=== Saved entries ===
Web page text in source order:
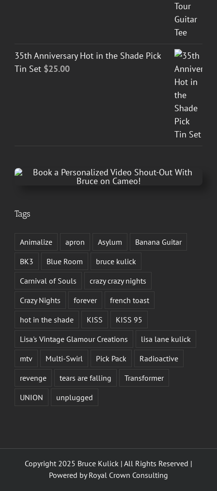
35th Anniversary Hot in the Shade Pick
Tin Set $25.00
Tags
Animalize apron Asylum
Banana Guitar
BK3
Blue Room
bruce kulick
Carnival of Souls
crazy crazy nights
Crazy Nights
forever
french toast
hot in the shade
KISS
KISS 95
Lisa's Vintage Glamour Creations
lisa lane kulick
mtv
Multi-Swirl Pick Pack
Radioactive
revenge
tears are falling
Transformer
UNION
unplugged
Copyright 2025 Bruce Kulick | All Rights Reserved |
Powered byRoyal Crown Consulting
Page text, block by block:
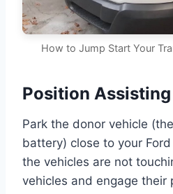
How to Jump Start Your
Position
Park the donor vehicle
battery) close to your
the vehicles are not
vehicles and engage their
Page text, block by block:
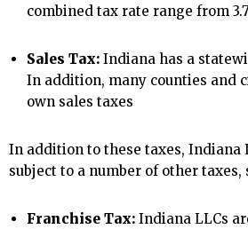
combined tax rate range from
Sales Tax: Indiana has a
In addition, many counties and
own sales taxes
In addition to these taxes, Indiana
subject to a number of other taxes,
Franchise Tax: Indiana LLCs
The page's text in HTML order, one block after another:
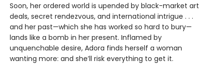
Soon, her ordered world is upended by black-market art
deals, secret rendezvous, and international intrigue . . .
and her past—which she has worked so hard to bury—
lands like a bomb in her present. Inflamed by
unquenchable desire, Adora finds herself a woman
wanting more: and she’ll risk everything to get it.

=== Task instructions ===
Word for word, return the entries above, but without any pictures.

=== Response to this task ===
Web page text in source order:
35th Anniversary Hot in the Shade Pick
Tin Set $25.00
Tags
Animalize apron Asylum
Banana Guitar
BK3
Blue Room
bruce kulick
Carnival of Souls
crazy crazy nights
Crazy Nights
forever
french toast
hot in the shade
KISS
KISS 95
Lisa's Vintage Glamour Creations
lisa lane kulick
mtv
Multi-Swirl Pick Pack
Radioactive
revenge
tears are falling
Transformer
UNION
unplugged
Copyright 2025 Bruce Kulick | All Rights Reserved |
Powered byRoyal Crown Consulting
Page text, block by block:
How to Jump Start Your
Position
Park the donor vehicle
battery) close to your
the vehicles are not
vehicles and engage their
Page text, block by block:
combined tax rate range from
Sales Tax: Indiana has a
In addition, many counties and
own sales taxes
In addition to these taxes, Indiana
subject to a number of other taxes,
Franchise Tax: Indiana LLCs
The page's text in HTML order, one block after another:
Soon, her ordered world is upended by black-market art
deals, secret rendezvous, and international intrigue . . .
and her past—which she has worked so hard to bury—
lands like a bomb in her present. Inflamed by
unquenchable desire, Adora finds herself a woman
wanting more: and she’ll risk everything to get it.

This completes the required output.